Earlier this month, DIAL published the final report of our Global Digital Ecosystem Study. In talking with tech specialists and representatives of NGOs, donor organizations, mobile network operators, and governments, we gained some great insights into the current state of the ICT4D sector. In an upcoming blog, I will discuss the experience and lessons of this study from an evaluator’s point of view, but for now let’s focus on the study’s key findings: 

If you have been involved in the ICT4D sphere for any length of time, many of these findings should not surprise you.  When DIAL and Genesis Analytics, our partner for this study, shared early findings at MERLTech Jozi in August 2018, many participants noted that it was a comfort to see evidence that they were not the only ones still struggling with these obstacles and shared challenges that have persisted in the ICT4D sector for decades: 

  • Funding does not support proven tech: Most respondents were aware of ample seed or pilot funding but not of funding opportunities to scale, maintain, or adapt existing ICT4D solutions.
  • Open Source Software is valued, but not consistently used: The lack of collective product ownership of OSS has led to lagging quality, nudging people towards choosing proprietary options.
  • Capacity to use digital data and solutions is still low across all stakeholder groups: A participant noted, “Even if we could access that type of data, I’m not sure we have the skills necessary to analyze it.”

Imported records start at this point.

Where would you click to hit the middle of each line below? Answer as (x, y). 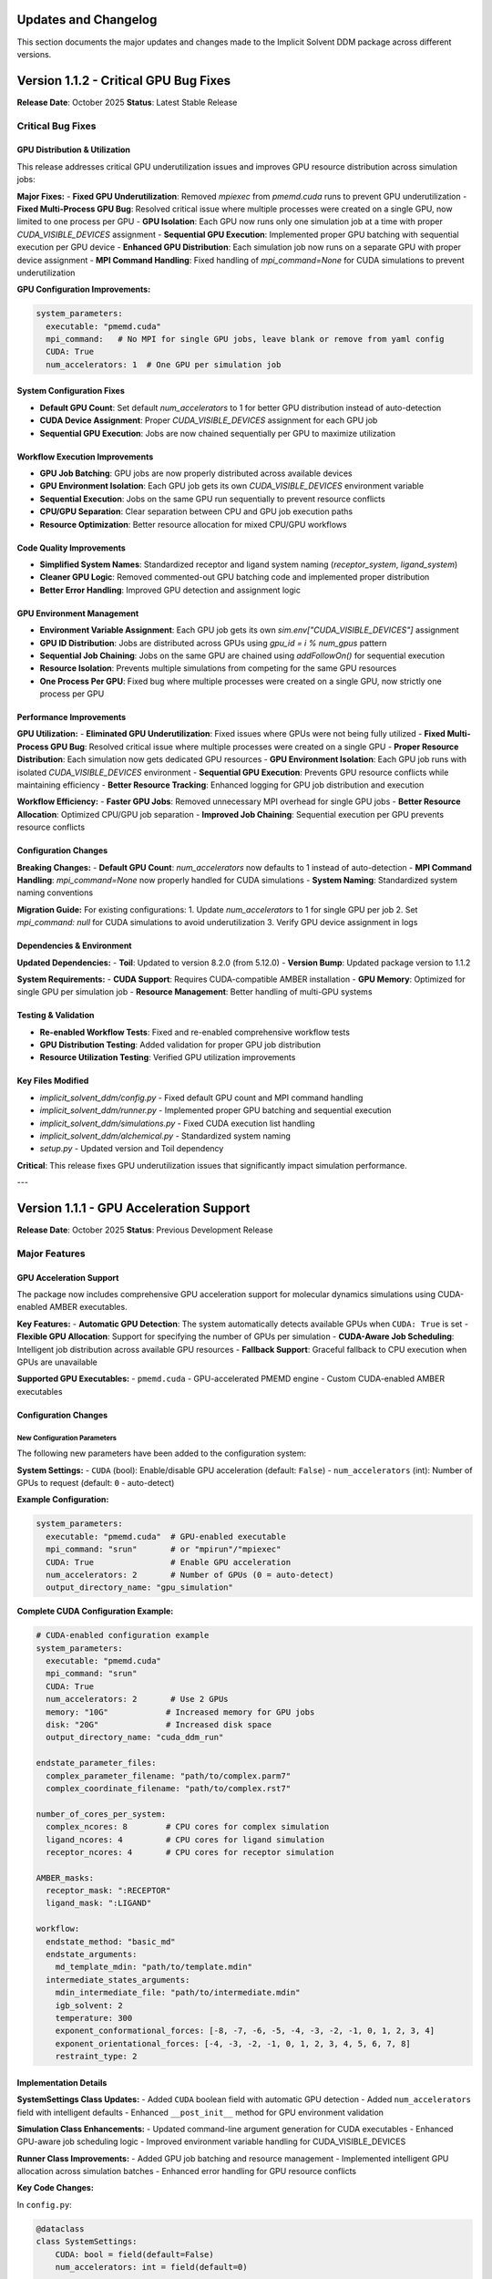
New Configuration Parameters (67, 1438)
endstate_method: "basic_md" (111, 1941)
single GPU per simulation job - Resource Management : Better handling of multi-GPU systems (195, 992)
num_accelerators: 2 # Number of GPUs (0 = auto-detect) (190, 1574)
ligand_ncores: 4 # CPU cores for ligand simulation (185, 1840)
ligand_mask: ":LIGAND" (99, 1903)
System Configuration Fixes (71, 391)
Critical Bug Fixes (56, 126)

Wayan Vota brings up a critical question in his blog about these findings that we as a sector should explore more deeply with this evidence: “We can and should do better, but how?” I would argue that we are already doing better. While this study showed that ICT4D practitioners still encounter barriers in terms of funding, design, and capacity in their work, in the past year alone, we have seen huge momentum to address them in creative and collaborative ways, both through this study and in our daily work in the digital ecosystem

  • Multiple initiatives are underway to aggregate and demonstrate demand of mobile services for good to spur more collective investments through pooled procurement. USAID’s Center for Digital Development has launched a program to aggregate demand for broadband internet, while DIAL is working on aggregating and demonstrating demand for core mobile services in five countries in sub-Saharan Africa, complementing other work to drive that demand by informing implementers of the capabilities of mobile services for development.  
  • Collaboration among private and public sectors to share mobile data. Through the Big Data for Social Good Advisory initiative, GSMA has catalyzed 20 mobile network operators (MNOs) accounting for over two billion connections in over 100 countries to share data insights with public agencies and NGOs. In Malawi and Uganda, DIAL has facilitated Data Sharing Agreements between MNOs and development actors to allow for real-time, data-driven decision-making.  
  • Donors are getting together to tackle pilotisis and pool procurement. Representatives from ten funding organizations came together in 2018 to create the Principles of Donor alignment for Digital Health to reduce fragmentation and duplication and increase interoperability within and across developing countries. Digital Square is already providing a new forum for donors and implementers in the digital health space to invest together in tech approaches.  
  • Greater recognition of the need for building digital skills and literacy. The World Bank’s Digital Economy for Africa (DE4A) initiative is working with African finance and information and communications technology (ICT) ministers, central bank governors, global tech and telecom giants, local and regional internet platform providers, think tank and thought leaders, digital entrepreneurs, and development actors to build a foundation for new digital entrepreneurship and raise the level of digital literacy and skills across Africa. And the Principles for Digital Development remain well known among ICT4D practitioners and over 150 endorsers and will soon serve as the business standard for integrating best practices for designing, implementing, and evaluating ICT4D interventions. 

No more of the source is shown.